How to Build Custom MCP Servers for Claude
Claude Code SDK Testing Workflow Guide
Claude Code API Client TypeScript Guide: Build Type-Safe
How to Use the Claude API for Automated Code Review
Best AI Tools for Support Agent Assist Built by theluckystrike — More at zovo.one

Frequently Asked Questions

How long does it take to build ai agents with claude agent sdk?

For a straightforward setup, expect 30 minutes to 2 hours depending on your familiarity with the tools involved. Complex configurations with custom requirements may take longer. Having your credentials and environment ready before starting saves significant time.

What are the most common mistakes to avoid?

The most frequent issues are skipping prerequisite steps, using outdated package versions, and not reading error messages carefully. Follow the steps in order, verify each one works before moving on, and check the official documentation if something behaves unexpectedly.

Do I need prior experience to follow this guide?

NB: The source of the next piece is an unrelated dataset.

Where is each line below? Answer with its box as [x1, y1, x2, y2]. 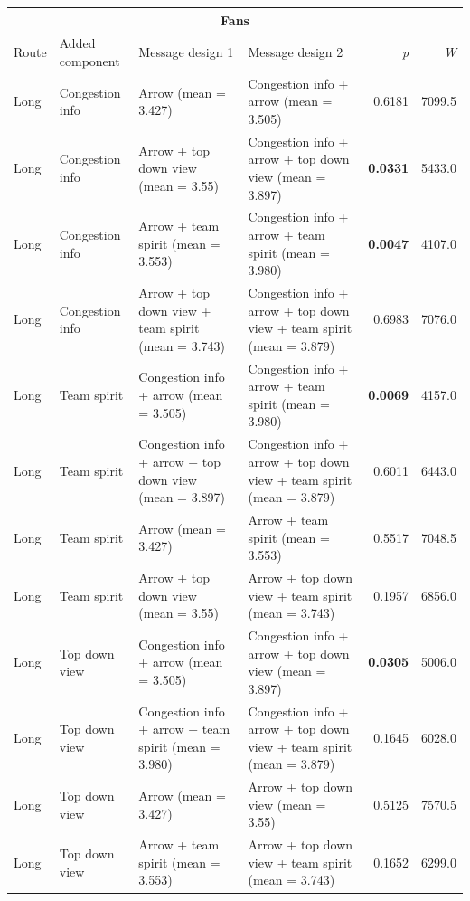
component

Basic familiarity with the relevant tools and command line is helpful but not strictly required. Each step is explained with context. If you get stuck, the official documentation for each tool covers fundamentals that may fill in knowledge gaps.

Will this work with my existing CI/CD pipeline?

The core concepts apply across most CI/CD platforms, though specific syntax and configuration differ. You may need to adapt file paths, environment variable names, and trigger conditions to match your pipeline tool. The underlying workflow logic stays the same.

Where can I get help if I run into issues?

Start with the official documentation for each tool mentioned. Stack Overflow and GitHub Issues are good next steps for specific error messages. Community forums and Discord servers for the relevant tools often have active members who can help with setup problems.